Simplex Tableau Pivot Calculator

Analyze pivot choices, ratios, and transformed rows clearly. Review each step before exporting final results. Build reliable simplex tableaus for homework and research tasks.

Calculator Input

Use spaces, commas, semicolons, or pipes. The last column is treated as the right hand side.

Example Data Table

Row x1 x2 s1 s2 s3 RHS
Constraint 11210018
Constraint 22101016
Constraint 31100110
Objective-3-50000

Formula Used

Entering column for maximization: choose the most negative objective row coefficient.

Entering column for minimization: choose the most positive objective row coefficient.

Ratio test: ratio = right hand side ÷ positive pivot column entry.

Pivot row normalization: new pivot row = old pivot row ÷ pivot value.

Other row update: new row = old row − row factor × normalized pivot row.

How to Use This Calculator

Enter the full tableau in the text box. Put each row on its own line. Separate values with spaces, commas, semicolons, or pipes.

Keep the right hand side in the last column. Set the objective row number. Choose automatic mode for standard pivot selection. Choose manual mode when your teacher or method gives a fixed pivot location.

Press the calculate button. The result appears above the form and below the header. Use the CSV or PDF buttons to save the same calculation.
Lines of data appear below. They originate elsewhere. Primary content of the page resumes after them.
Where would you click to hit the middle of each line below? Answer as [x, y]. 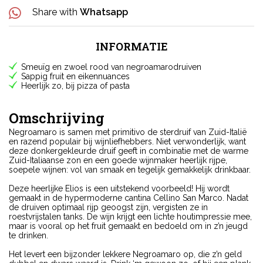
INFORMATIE [131, 47]
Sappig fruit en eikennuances [75, 77]
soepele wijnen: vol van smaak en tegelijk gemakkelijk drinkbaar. [130, 170]
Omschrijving [57, 118]
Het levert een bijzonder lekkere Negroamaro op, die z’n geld [125, 254]
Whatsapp [104, 12]
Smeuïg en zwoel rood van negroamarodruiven [111, 67]
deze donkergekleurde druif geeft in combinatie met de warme [129, 151]
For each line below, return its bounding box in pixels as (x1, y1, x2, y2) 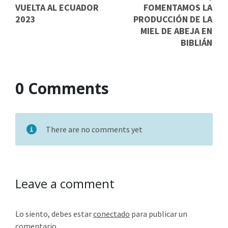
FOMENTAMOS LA (144, 2, 212, 14)
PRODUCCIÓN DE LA (133, 13, 212, 25)
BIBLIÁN (181, 37, 212, 49)
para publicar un (130, 209, 187, 219)
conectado (93, 209, 130, 219)
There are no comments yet (46, 124, 142, 135)
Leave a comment (15, 175, 115, 192)
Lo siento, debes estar (15, 209, 93, 219)
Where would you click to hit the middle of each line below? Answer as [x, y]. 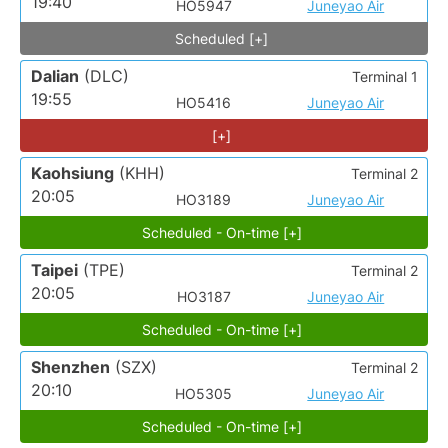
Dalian [55, 76]
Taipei [54, 270]
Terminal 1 [385, 77]
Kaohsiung [72, 173]
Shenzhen [70, 367]
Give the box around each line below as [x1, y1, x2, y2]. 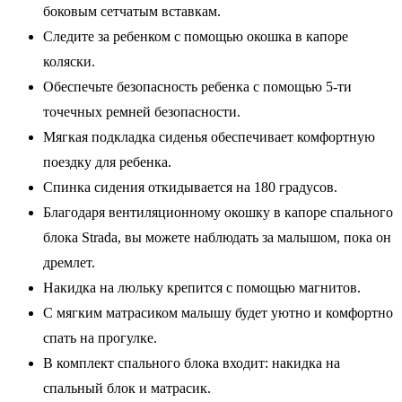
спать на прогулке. [43, 329, 157, 345]
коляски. [43, 53, 95, 69]
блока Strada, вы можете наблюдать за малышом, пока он [43, 229, 391, 245]
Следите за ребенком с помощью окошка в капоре [43, 28, 348, 44]
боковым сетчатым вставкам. [43, 3, 221, 19]
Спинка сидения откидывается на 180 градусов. [43, 179, 337, 195]
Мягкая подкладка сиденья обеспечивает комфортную [43, 128, 375, 144]
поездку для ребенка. [43, 153, 171, 170]
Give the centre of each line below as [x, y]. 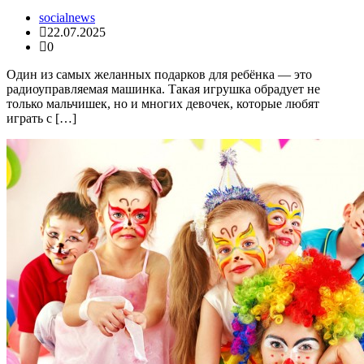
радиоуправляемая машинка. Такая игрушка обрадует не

Understanding Simplex Tableau Pivoting

A simplex tableau pivot is the core move inside the simplex method. It changes one basic variable into another. The goal is to move toward a better corner point without rebuilding the whole linear program. This calculator focuses on that single pivot step. It also explains why the selected entry is safe.
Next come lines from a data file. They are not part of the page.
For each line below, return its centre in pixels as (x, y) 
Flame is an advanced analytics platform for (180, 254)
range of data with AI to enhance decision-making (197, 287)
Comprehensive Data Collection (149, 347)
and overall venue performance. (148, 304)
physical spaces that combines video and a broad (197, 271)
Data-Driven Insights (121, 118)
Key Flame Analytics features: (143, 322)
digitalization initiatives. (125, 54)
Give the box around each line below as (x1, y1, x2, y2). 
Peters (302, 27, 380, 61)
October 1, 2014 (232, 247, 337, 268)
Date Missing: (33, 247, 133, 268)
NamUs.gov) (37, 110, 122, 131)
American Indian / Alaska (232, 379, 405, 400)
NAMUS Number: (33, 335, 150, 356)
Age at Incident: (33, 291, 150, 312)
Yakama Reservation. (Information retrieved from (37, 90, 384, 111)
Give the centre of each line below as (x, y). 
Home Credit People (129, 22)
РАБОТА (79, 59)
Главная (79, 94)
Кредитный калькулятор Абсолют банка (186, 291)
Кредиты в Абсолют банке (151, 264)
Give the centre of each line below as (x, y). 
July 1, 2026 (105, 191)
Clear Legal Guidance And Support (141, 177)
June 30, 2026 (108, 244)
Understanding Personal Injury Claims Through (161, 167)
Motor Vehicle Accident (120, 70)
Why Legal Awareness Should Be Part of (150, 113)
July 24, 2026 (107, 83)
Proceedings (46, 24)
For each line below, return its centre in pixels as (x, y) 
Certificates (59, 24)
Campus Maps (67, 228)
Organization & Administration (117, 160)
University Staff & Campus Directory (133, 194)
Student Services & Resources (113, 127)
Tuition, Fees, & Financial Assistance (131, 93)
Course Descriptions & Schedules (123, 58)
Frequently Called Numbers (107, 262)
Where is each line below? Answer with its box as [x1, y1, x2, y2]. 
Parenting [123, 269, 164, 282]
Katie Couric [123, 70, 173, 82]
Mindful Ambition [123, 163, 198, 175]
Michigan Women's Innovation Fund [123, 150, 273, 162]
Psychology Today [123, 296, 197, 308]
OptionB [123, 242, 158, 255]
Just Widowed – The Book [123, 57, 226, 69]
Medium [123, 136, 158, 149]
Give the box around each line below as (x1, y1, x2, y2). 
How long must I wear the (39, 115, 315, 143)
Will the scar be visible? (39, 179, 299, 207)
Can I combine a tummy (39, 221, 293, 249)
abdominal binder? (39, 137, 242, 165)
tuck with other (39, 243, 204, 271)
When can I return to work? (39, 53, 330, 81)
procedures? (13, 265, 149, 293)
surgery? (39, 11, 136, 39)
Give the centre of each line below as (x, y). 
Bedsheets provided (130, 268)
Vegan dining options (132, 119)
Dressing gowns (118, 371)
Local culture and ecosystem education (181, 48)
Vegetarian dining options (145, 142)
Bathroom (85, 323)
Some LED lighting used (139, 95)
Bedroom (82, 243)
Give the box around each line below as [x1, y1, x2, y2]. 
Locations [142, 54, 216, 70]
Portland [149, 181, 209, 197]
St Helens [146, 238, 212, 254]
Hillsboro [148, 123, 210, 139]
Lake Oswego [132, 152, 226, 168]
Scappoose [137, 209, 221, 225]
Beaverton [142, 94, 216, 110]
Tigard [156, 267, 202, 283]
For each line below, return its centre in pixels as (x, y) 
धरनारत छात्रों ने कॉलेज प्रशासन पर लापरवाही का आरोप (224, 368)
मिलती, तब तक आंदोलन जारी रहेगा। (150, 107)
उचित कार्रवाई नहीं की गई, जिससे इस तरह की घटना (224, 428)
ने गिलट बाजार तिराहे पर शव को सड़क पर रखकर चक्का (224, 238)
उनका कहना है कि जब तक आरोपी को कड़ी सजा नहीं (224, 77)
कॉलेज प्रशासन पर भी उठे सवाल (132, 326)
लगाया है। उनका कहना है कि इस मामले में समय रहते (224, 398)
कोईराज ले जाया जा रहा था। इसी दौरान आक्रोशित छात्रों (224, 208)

What the Calculator Checks

The tool reads a rectangular tableau. The last column is treated as the right hand side. You may let the calculator choose the entering column, or you may set the pivot row and column yourself. In automatic mode for maximization, the most negative objective coefficient is selected. Then the ratio test finds the limiting row. Only positive pivot column entries are valid for this test. This avoids moving past a feasible boundary.

Why the Pivot Matters

The pivot value becomes one after normalization. Every other entry in the pivot column becomes zero. This creates a new basis. The transformed tableau keeps the same feasible solution region, but it represents a new vertex. If the objective row has no improving coefficient, the tableau is already optimal for that rule. If no valid leaving row exists, the model can be unbounded in that direction.

Useful Study Features

The calculator shows the entering column, leaving row, pivot value, ratio list, and row operations. It also lists possible basic variables after the pivot. These details help students find arithmetic errors. They also help analysts document model changes. The CSV export is helpful for spreadsheets. The PDF export is useful for homework records, peer review, and quick reporting.

Practical Notes

Simplex tableaus depend on correct model setup. Constraints should be converted before entry. Slack, surplus, and artificial columns should already be included when needed. Keep units consistent. Use decimals or fractions with care. A pivot result is only as reliable as the tableau supplied. For difficult problems, compare several pivots and watch degeneracy. A zero ratio can indicate a degenerate move. Degeneracy is valid, but cycling rules may be needed in advanced cases.

Use the precision setting to control displayed decimals. Higher precision reveals small rounding effects. Lower precision gives cleaner classroom tables. Always keep an untouched copy of the starting tableau for checking later.

FAQs

What is a simplex tableau pivot?

It is a row operation step that changes the basis. One entering variable replaces one leaving variable, and the tableau is updated around the chosen pivot value.

What is the entering column?

The entering column represents the variable selected to enter the basis. In a common maximization tableau, it is usually the most negative coefficient in the objective row.

What is the leaving row?

The leaving row is found with the ratio test. Divide each non-objective right hand side by a positive pivot column entry, then choose the smallest valid ratio.

Can I choose the pivot manually?

Yes. Select manual mode, then enter the pivot row and pivot column numbers. The calculator checks that the pivot value is not zero.

Can I enter fractions?

Yes. Values such as 1/2, -3/4, and 5/8 are accepted. The result is displayed as decimals using your selected precision setting.

Why does the calculator show unbounded?

Unbounded means the chosen entering column has no valid positive leaving row entry. Under that rule, the objective can improve without a limiting constraint.

Why does the result show optimal?

In automatic mode, optimal means no improving objective row coefficient was found by the selected rule. It does not fix an incorrectly entered model.

What does the PDF include?

The PDF includes the status, pivot location, original tableau, transformed tableau, ratio test, row operations, and detected basic variables for documentation.